Один раз ко мне пришла молодая женщина по настоянию и рекомендации своей матери и ее друга, психиатра. Мое главное впечатление от этой потрепанной жизнью женщины, казавшейся старше своих лет, можно выразить через известный образ «женщина, нагруженная сумками». Она держала в руках огромную продуктовую сумку, ее волосы были непричесаны, висели прядями вокруг шеи и спадали на плащ, скрывавший почти все ее тело. Лишь на ее повернутом в сторону лице можно было заметить выражение каких-либо чувств. Она говорила очень тихо, короткими фразами. Она изложила свою историю словами и образами ее матери и друга матери. Было трудно понять, есть ли у нее своя собственная история. Ее пассивность впечатляла и вызывала грусть. Поэтому я был очень удивлен, что она настаивала на том, чтобы снова со мной встретиться, а затем удивился еще раз, когда позже она стала настаивать на том, чтобы мы начали терапию. За два года вроде бы произошло очень мало, хотя мое уважение к ее цепкой «собачьей хватке» (мотивации) постоянно росло. Здесь достаточно только сказать, что в течение последующих семи лет медленно, но верно она совершила замечательные и неожиданные шаги в своем внутреннем развитии и внешней жизни. В течение первых двух лет лечения только ее мотивация вела нас вперед к рождению новой личности.

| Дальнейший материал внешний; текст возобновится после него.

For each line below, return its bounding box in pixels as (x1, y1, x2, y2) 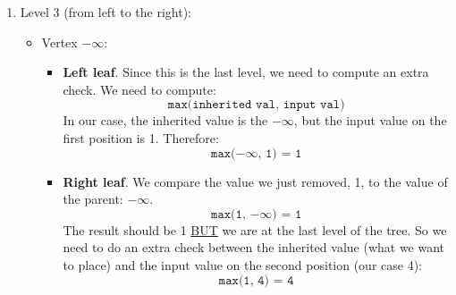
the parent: (63, 190, 123, 208)
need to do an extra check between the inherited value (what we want (63, 238, 445, 257)
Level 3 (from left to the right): (20, 3, 192, 21)
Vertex (41, 32, 78, 51)
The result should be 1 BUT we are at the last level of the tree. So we (63, 220, 447, 239)
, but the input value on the (293, 111, 447, 130)
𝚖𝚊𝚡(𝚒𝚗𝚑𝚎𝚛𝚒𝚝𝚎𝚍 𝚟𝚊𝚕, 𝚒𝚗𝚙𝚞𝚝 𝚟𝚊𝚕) (167, 98, 345, 112)
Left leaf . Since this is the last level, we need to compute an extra (63, 63, 429, 81)
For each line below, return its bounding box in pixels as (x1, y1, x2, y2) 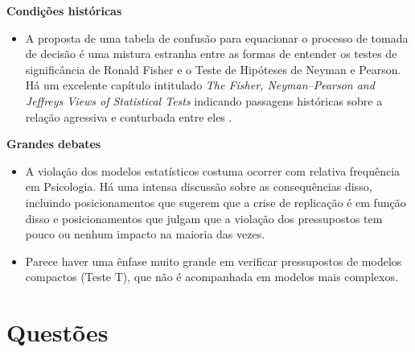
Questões (6, 316, 109, 349)
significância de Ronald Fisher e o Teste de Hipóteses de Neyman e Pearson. (25, 60, 401, 77)
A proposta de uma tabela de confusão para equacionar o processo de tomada (25, 29, 409, 46)
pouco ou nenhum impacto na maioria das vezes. (25, 226, 265, 242)
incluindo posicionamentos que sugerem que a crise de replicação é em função (25, 193, 406, 210)
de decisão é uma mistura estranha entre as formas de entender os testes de (25, 45, 397, 62)
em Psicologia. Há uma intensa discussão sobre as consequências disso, (25, 178, 372, 195)
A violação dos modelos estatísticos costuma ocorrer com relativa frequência (25, 162, 401, 179)
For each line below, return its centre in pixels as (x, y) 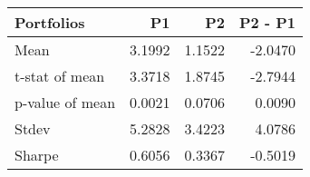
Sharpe (37, 155)
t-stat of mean (60, 76)
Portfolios (50, 22)
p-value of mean (65, 102)
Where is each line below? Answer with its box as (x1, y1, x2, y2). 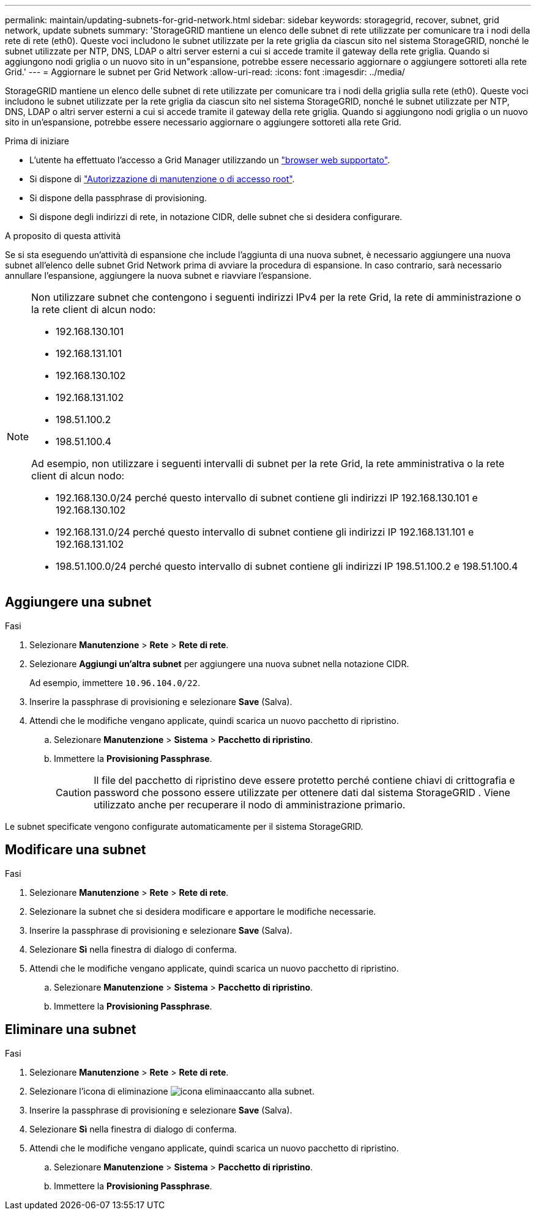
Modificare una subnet (5, 842, 146, 858)
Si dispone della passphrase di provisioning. (29, 193, 207, 203)
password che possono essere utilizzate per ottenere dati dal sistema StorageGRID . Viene (94, 786, 510, 799)
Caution (56, 786, 92, 799)
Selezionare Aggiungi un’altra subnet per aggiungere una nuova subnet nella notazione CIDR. (29, 658, 409, 669)
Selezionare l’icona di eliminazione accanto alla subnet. (29, 1085, 315, 1096)
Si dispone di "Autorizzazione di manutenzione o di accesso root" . (29, 174, 295, 184)
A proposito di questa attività (5, 231, 121, 241)
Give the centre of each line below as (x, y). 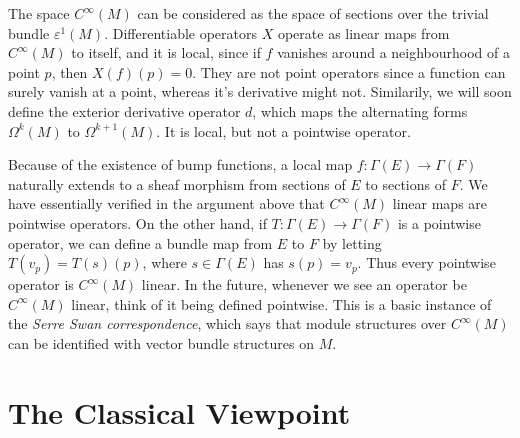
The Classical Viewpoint (179, 411)
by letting (352, 242)
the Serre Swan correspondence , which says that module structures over (227, 323)
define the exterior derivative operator (124, 110)
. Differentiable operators (181, 32)
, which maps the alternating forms (360, 110)
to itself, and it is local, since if (166, 52)
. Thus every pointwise (426, 262)

Динамика инсайта в психотерапии принимает весьма разнообразные формы. Часто она подобна солнечному зайчику и колеблется в зависимости от уровня сопротивления (психической боли, сопровождающей осознание) и негативного и позитивного переноса. Она отражает то, насколько рациональное, наблюдающее Эго пациента находится в согласии с целями лечения. Инсайты, происходящие в ходе первичных интервью, могут раскрыть потенциал использования терапевтической ситуации для дальнейшего понимания пациентом самого себя, что является одним из основных процессов изменений в терапии. Такое раскрытие возможностей может произойти во время первичного интервью либо, что бывает чаще, с течением времени, в последующих интервью. Надо добавить, что инсайт может происходить на уровне вербального и интеллектуального понимания. Или же он происходит на уровне переживания в форме аффективного окна эмоционального восприятия. В особенности это касается переноса.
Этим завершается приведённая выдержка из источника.